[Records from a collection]
-*-

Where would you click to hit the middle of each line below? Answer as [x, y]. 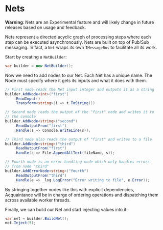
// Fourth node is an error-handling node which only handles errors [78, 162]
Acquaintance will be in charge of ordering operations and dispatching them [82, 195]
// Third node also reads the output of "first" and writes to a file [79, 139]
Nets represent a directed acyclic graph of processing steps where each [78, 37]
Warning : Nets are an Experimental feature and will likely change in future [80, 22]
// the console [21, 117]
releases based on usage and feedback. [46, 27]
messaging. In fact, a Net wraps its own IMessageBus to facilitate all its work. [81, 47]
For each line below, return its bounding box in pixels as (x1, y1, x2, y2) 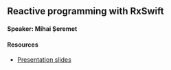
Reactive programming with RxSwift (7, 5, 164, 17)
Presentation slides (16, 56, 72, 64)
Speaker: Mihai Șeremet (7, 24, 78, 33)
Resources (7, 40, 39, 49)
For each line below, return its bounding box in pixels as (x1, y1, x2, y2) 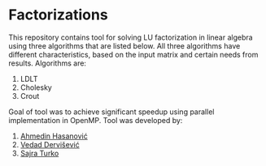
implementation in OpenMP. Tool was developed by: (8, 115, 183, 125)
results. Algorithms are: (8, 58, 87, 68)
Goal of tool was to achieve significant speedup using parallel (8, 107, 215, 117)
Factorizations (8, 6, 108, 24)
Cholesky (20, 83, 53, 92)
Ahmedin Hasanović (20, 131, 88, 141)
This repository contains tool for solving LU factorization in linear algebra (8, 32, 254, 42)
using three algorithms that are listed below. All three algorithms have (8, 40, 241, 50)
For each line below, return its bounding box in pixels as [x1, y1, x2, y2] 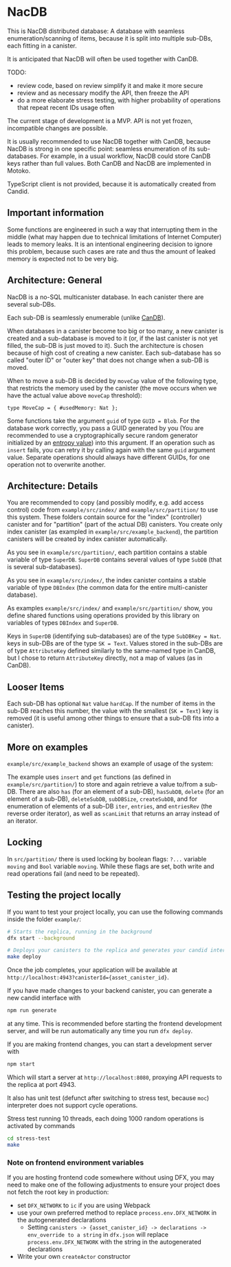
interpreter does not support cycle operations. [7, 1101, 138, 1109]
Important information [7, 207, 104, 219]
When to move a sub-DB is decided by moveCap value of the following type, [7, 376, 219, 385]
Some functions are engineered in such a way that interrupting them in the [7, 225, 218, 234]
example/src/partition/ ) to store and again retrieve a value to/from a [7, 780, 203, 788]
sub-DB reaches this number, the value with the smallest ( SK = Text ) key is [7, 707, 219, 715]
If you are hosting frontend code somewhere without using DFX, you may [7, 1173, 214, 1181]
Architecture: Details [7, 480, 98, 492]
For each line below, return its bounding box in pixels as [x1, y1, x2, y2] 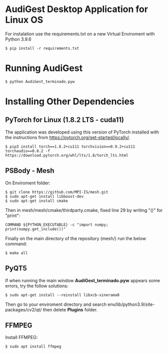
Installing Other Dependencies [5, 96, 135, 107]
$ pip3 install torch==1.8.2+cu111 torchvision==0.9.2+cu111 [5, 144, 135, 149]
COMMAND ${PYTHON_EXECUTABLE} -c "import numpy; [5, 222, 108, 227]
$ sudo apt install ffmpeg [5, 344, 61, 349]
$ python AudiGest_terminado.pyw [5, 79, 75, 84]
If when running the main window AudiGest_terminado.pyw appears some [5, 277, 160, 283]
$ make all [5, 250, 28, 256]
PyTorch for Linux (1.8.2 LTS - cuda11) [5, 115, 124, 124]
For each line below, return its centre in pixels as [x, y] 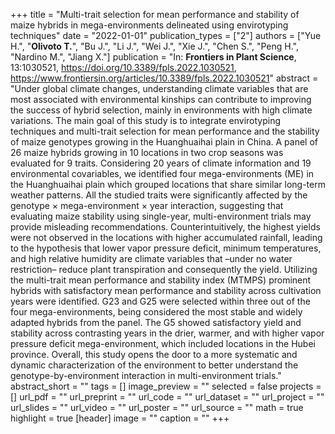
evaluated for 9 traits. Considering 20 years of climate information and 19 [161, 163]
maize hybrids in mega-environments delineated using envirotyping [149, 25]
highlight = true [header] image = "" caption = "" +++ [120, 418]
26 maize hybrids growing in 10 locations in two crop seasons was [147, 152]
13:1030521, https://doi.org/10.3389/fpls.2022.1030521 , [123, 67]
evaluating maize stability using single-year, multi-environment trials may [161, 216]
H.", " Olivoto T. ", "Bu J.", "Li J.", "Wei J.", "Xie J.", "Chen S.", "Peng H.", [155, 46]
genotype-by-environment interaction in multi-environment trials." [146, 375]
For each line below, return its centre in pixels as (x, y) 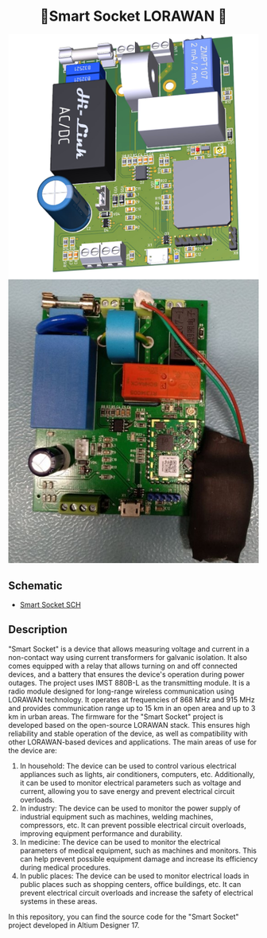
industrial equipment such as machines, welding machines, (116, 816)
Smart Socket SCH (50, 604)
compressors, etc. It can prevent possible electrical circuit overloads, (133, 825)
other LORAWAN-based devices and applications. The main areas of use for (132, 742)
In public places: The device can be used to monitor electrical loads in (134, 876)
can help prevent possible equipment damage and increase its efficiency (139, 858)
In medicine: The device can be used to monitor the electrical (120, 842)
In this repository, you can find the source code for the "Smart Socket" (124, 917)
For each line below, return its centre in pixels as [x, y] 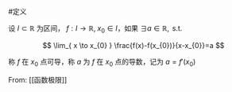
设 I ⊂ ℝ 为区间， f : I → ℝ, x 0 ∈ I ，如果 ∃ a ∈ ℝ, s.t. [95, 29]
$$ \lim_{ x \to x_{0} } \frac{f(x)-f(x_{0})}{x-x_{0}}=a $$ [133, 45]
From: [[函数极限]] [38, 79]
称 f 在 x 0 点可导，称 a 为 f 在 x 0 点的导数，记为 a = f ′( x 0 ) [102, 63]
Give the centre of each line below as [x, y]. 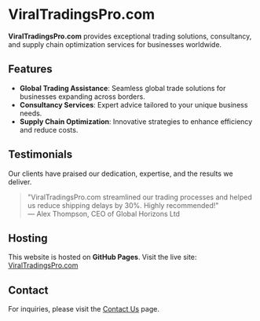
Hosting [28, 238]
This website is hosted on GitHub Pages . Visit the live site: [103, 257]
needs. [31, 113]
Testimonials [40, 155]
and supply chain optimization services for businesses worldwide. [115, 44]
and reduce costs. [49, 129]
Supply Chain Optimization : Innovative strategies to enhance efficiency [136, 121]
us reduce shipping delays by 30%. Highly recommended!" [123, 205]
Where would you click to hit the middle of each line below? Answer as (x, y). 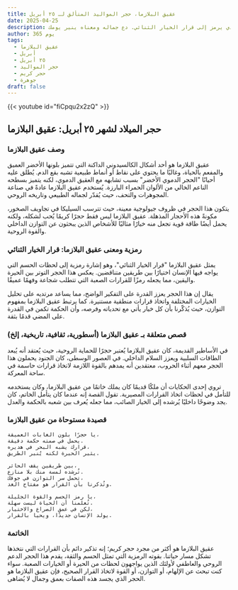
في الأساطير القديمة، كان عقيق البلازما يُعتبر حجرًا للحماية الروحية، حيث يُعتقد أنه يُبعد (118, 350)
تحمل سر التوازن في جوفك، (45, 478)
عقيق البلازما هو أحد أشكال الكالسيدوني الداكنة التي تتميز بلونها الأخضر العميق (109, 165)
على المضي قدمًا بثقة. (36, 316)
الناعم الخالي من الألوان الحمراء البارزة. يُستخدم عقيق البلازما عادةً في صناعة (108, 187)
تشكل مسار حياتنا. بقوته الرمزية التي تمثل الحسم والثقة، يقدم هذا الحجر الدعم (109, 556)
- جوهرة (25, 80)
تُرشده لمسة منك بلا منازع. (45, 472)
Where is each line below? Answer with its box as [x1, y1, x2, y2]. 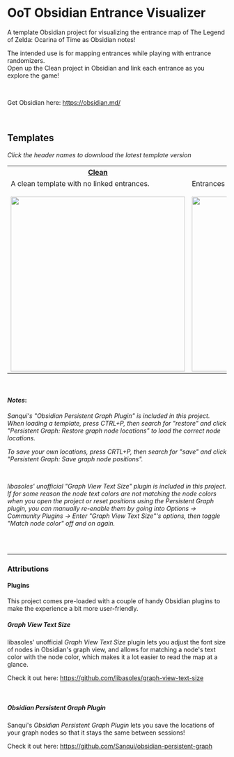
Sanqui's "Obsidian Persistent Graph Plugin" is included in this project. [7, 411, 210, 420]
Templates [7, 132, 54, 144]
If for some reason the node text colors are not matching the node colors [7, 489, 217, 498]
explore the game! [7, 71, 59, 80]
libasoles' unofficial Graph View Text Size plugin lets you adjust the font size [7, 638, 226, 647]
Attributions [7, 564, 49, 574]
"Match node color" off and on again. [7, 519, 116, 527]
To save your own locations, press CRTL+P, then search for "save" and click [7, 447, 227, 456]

-*-

#### Task details
From the data above, return exactly the lines from the one with "In public places: The" up to and including the one with "- جوهرة (25, 80)". Pictures do not go in the copy.

#### The answer
In public places: The device can be used to monitor electrical loads in (134, 876)
can help prevent possible equipment damage and increase its efficiency (139, 858)
In medicine: The device can be used to monitor the electrical (120, 842)
In this repository, you can find the source code for the "Smart Socket" (124, 917)
For each line below, return its centre in pixels as [x, y] 
设 I ⊂ ℝ 为区间， f : I → ℝ, x 0 ∈ I ，如果 ∃ a ∈ ℝ, s.t. [95, 29]
$$ \lim_{ x \to x_{0} } \frac{f(x)-f(x_{0})}{x-x_{0}}=a $$ [133, 45]
From: [[函数极限]] [38, 79]
称 f 在 x 0 点可导，称 a 为 f 在 x 0 点的导数，记为 a = f ′( x 0 ) [102, 63]
Give the centre of each line below as [x, y]. 
Hosting [28, 238]
This website is hosted on GitHub Pages . Visit the live site: [103, 257]
needs. [31, 113]
Testimonials [40, 155]
and supply chain optimization services for businesses worldwide. [115, 44]
and reduce costs. [49, 129]
Supply Chain Optimization : Innovative strategies to enhance efficiency [136, 121]
us reduce shipping delays by 30%. Highly recommended!" [123, 205]
Where would you click to hit the middle of each line below? Answer as (x, y). 
في الأساطير القديمة، كان عقيق البلازما يُعتبر حجرًا للحماية الروحية، حيث يُعتقد أنه يُبعد (118, 350)
تحمل سر التوازن في جوفك، (45, 478)
عقيق البلازما هو أحد أشكال الكالسيدوني الداكنة التي تتميز بلونها الأخضر العميق (109, 165)
على المضي قدمًا بثقة. (36, 316)
الناعم الخالي من الألوان الحمراء البارزة. يُستخدم عقيق البلازما عادةً في صناعة (108, 187)
تشكل مسار حياتنا. بقوته الرمزية التي تمثل الحسم والثقة، يقدم هذا الحجر الدعم (109, 556)
- جوهرة (25, 80)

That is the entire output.